What you have to do:
Tally every line of the records below that includes "description", and reply with the total alone.
####
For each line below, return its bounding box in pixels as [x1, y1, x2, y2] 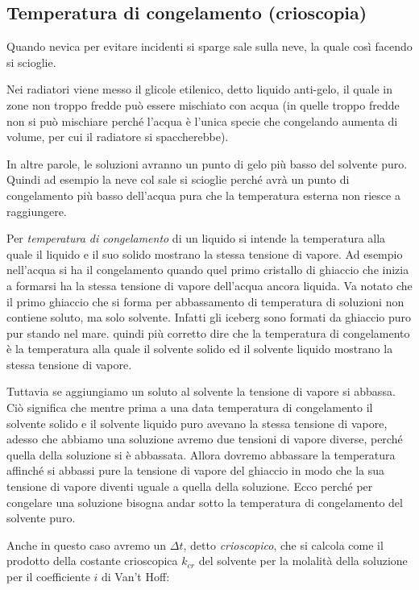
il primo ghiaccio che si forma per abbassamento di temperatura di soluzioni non [6, 293, 404, 310]
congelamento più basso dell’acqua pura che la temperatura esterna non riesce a [6, 186, 400, 203]
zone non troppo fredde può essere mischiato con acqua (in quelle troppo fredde [6, 96, 400, 113]
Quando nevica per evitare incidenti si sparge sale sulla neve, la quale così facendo [6, 38, 413, 55]
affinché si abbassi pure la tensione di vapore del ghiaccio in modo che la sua [6, 462, 385, 479]
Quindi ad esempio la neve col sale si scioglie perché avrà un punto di [6, 171, 350, 188]
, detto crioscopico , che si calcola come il [183, 536, 384, 553]
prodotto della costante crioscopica [6, 552, 178, 569]
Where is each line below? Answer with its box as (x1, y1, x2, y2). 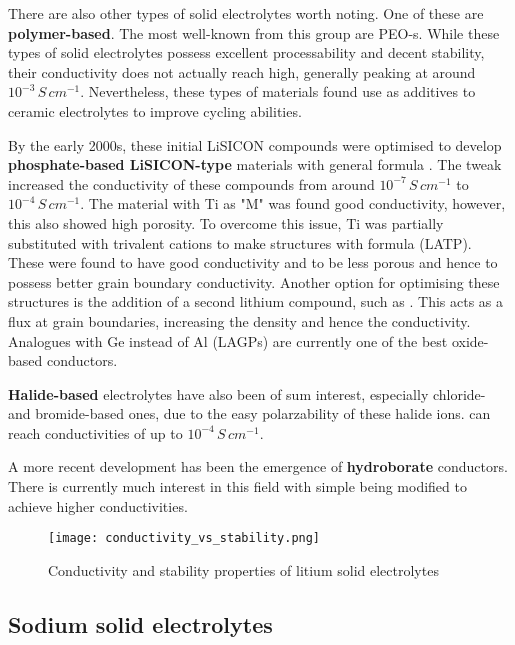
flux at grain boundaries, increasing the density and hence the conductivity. (8, 310, 471, 331)
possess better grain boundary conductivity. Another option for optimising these (8, 271, 500, 292)
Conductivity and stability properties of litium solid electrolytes (48, 559, 439, 580)
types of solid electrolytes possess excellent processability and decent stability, (8, 42, 485, 63)
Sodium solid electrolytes (8, 608, 273, 639)
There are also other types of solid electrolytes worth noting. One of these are (8, 3, 484, 23)
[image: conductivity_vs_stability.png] (48, 531, 321, 546)
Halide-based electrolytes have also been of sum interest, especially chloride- (8, 383, 486, 404)
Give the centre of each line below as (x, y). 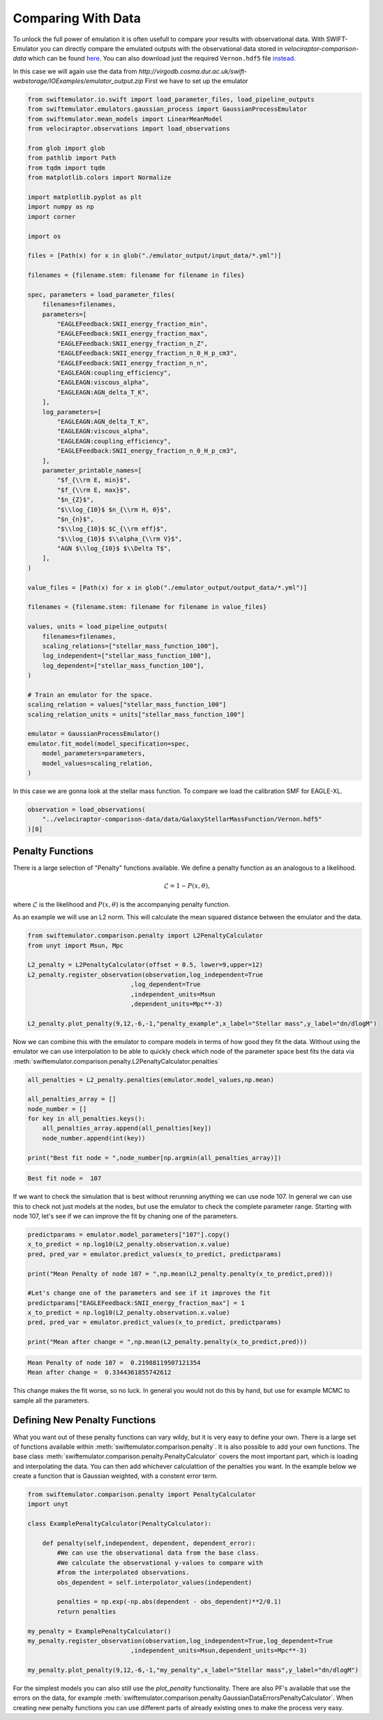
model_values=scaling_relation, (98, 763)
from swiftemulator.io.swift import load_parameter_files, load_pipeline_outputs (171, 100)
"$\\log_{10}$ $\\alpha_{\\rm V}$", (120, 538)
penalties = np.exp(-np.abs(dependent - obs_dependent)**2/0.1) (169, 1602)
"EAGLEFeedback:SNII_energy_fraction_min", (133, 324)
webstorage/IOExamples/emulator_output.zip (78, 81)
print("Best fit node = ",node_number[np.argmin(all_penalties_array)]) (155, 1157)
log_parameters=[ (72, 412)
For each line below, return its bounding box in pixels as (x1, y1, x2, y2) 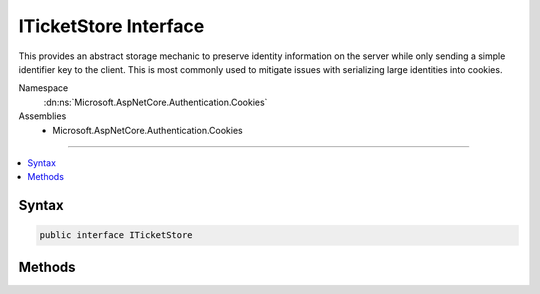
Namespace (18, 82, 69, 94)
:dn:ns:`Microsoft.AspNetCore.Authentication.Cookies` (43, 96, 268, 108)
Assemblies (18, 110, 67, 122)
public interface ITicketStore (39, 230, 194, 241)
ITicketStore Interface (18, 15, 205, 37)
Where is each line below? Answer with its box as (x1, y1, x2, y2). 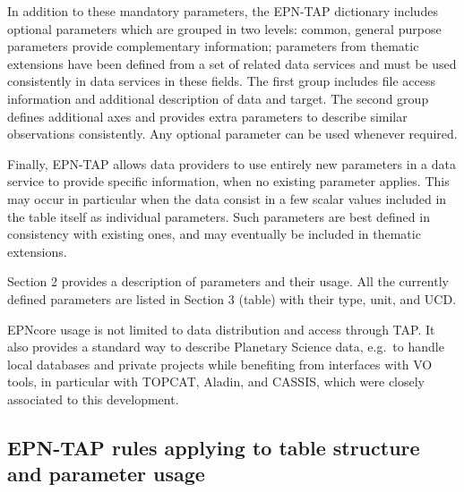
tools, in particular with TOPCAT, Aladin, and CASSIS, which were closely (7, 372, 425, 391)
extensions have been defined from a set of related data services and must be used (7, 54, 457, 72)
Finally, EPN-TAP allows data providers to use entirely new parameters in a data (7, 154, 457, 173)
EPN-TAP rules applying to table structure (7, 433, 420, 461)
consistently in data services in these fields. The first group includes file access (7, 72, 436, 90)
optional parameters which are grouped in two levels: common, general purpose (7, 19, 442, 38)
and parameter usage (7, 460, 205, 488)
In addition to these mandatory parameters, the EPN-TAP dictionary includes (7, 2, 438, 20)
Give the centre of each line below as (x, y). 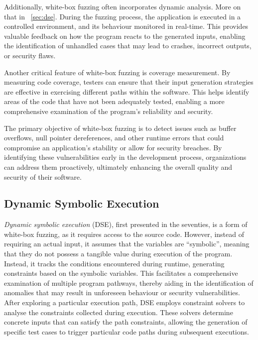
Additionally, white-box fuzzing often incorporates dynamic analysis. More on (123, 6)
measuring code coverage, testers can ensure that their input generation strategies (129, 82)
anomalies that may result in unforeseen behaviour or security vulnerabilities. (122, 292)
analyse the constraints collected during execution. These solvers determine (119, 312)
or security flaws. (30, 55)
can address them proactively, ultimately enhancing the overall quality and (118, 167)
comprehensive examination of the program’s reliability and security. (109, 111)
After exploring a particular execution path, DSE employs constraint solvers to (125, 302)
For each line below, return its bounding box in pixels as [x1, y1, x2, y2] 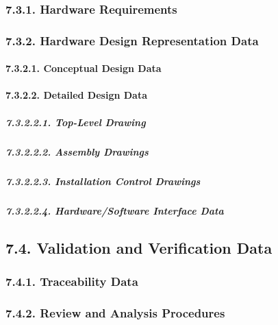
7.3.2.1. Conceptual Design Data [5, 61, 162, 75]
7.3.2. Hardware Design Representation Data [5, 32, 259, 49]
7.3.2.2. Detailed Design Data [5, 88, 148, 102]
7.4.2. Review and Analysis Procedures [5, 304, 225, 321]
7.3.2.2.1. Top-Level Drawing [5, 115, 146, 129]
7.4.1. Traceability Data [5, 272, 138, 289]
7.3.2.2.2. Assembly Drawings [5, 144, 149, 158]
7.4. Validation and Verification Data [5, 237, 273, 258]
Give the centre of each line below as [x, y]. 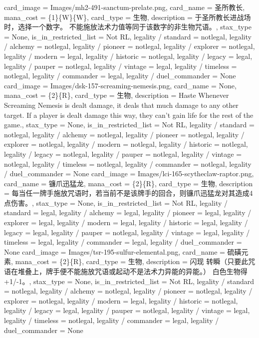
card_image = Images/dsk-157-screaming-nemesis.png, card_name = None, [120, 85]
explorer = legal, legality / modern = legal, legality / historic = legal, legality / [126, 222]
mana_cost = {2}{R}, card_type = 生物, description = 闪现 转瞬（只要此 [132, 261]
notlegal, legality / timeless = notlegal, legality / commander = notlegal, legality [128, 164]
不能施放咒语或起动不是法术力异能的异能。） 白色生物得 [157, 271]
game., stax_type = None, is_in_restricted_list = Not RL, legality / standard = [129, 125]
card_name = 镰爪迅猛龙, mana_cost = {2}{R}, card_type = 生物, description [129, 183]
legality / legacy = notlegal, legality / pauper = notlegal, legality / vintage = [123, 154]
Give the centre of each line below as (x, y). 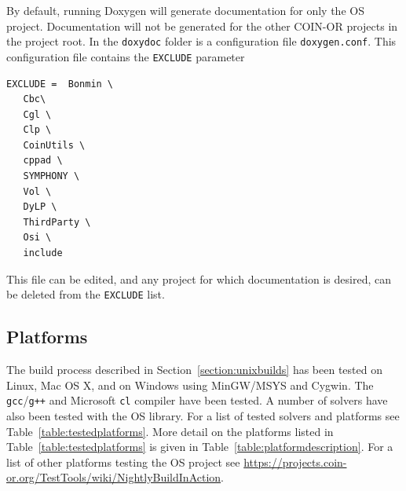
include (43, 253)
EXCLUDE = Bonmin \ (60, 84)
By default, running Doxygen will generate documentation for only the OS (185, 10)
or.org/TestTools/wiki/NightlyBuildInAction (114, 477)
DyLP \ (40, 207)
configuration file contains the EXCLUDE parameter (126, 56)
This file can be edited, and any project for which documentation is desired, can (199, 278)
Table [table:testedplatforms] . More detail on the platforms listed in (170, 431)
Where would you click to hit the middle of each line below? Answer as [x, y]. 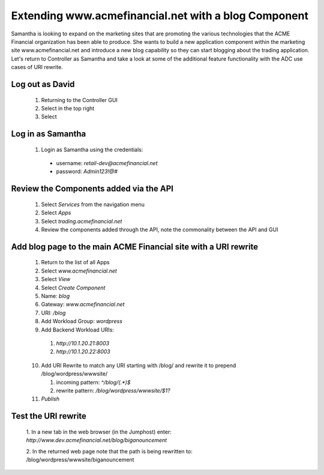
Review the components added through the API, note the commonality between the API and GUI [160, 230]
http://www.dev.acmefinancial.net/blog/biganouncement [97, 440]
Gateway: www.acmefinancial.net [83, 304]
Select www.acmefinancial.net [79, 271]
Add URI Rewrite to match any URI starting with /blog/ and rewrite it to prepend [139, 365]
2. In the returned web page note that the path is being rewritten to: [109, 451]
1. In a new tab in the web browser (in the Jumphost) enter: [99, 432]
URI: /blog [53, 313]
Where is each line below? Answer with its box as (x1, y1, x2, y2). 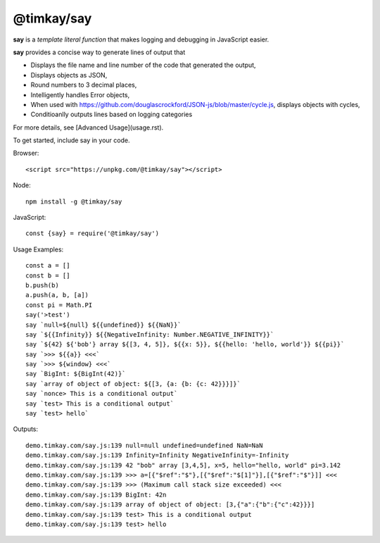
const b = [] (25, 271, 70, 280)
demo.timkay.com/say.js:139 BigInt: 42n (25, 490, 167, 499)
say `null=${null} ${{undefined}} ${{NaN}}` (25, 320, 182, 329)
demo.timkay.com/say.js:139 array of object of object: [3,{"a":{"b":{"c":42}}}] (25, 501, 315, 508)
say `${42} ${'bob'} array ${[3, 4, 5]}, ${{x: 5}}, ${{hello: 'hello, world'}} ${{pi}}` (25, 340, 345, 349)
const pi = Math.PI (25, 301, 93, 309)
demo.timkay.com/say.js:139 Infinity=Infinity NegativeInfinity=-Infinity (25, 451, 289, 459)
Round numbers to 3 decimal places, (30, 81, 137, 89)
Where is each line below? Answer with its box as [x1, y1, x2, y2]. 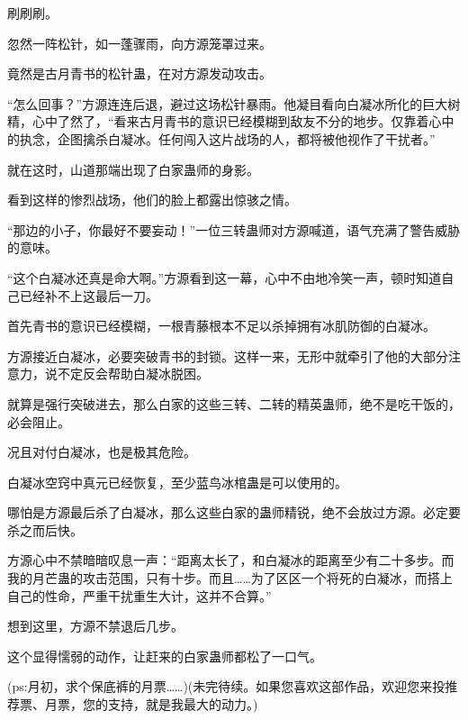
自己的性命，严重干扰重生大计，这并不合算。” [7, 586, 272, 605]
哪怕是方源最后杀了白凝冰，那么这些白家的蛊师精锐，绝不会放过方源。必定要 [7, 503, 461, 522]
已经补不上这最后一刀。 [19, 286, 158, 305]
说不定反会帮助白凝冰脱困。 [44, 364, 209, 383]
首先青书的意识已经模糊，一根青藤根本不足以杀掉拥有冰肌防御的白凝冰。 [7, 316, 436, 335]
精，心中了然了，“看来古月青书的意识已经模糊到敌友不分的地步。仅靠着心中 [7, 112, 454, 131]
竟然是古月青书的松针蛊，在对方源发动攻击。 [7, 64, 272, 83]
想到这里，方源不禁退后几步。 [7, 616, 184, 635]
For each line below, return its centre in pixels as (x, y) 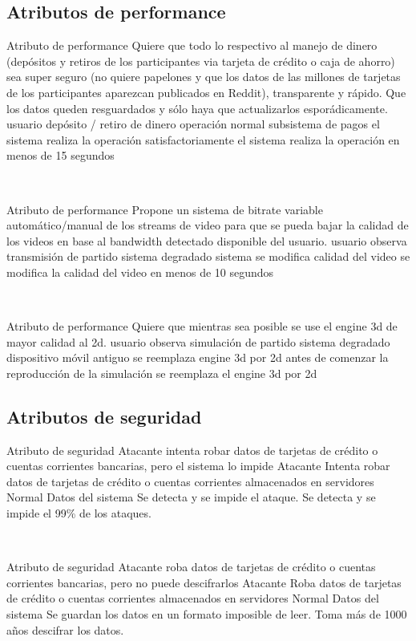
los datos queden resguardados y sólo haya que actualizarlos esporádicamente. (197, 108)
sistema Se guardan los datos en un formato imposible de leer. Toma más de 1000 (207, 614)
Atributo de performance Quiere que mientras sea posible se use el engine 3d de (202, 326)
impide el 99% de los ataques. (79, 513)
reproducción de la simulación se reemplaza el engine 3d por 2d (162, 373)
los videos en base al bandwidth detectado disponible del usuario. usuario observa (207, 240)
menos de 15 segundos (61, 155)
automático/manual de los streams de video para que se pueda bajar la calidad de (208, 225)
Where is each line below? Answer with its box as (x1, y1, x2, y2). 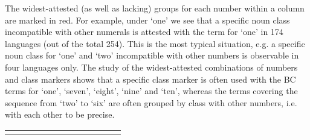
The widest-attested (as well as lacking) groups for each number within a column (5, 2, 305, 14)
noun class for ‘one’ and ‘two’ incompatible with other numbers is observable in (5, 49, 299, 62)
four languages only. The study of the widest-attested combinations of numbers (5, 60, 298, 73)
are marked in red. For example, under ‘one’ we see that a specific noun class (5, 13, 290, 26)
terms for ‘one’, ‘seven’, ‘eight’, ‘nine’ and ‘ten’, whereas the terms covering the (5, 84, 298, 97)
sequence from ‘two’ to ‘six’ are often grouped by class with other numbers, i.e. (5, 96, 297, 109)
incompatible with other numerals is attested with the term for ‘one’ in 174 (5, 25, 283, 38)
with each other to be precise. (5, 108, 115, 121)
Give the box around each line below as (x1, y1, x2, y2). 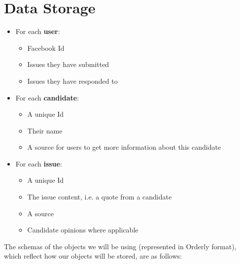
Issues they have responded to (27, 75, 118, 86)
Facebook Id (27, 42, 65, 53)
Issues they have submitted (27, 59, 109, 69)
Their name (27, 125, 63, 135)
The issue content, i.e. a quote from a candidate (27, 192, 172, 202)
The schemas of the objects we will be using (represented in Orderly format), (4, 241, 237, 251)
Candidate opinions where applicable (27, 225, 138, 235)
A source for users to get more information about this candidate (27, 142, 221, 152)
####
Response below:
2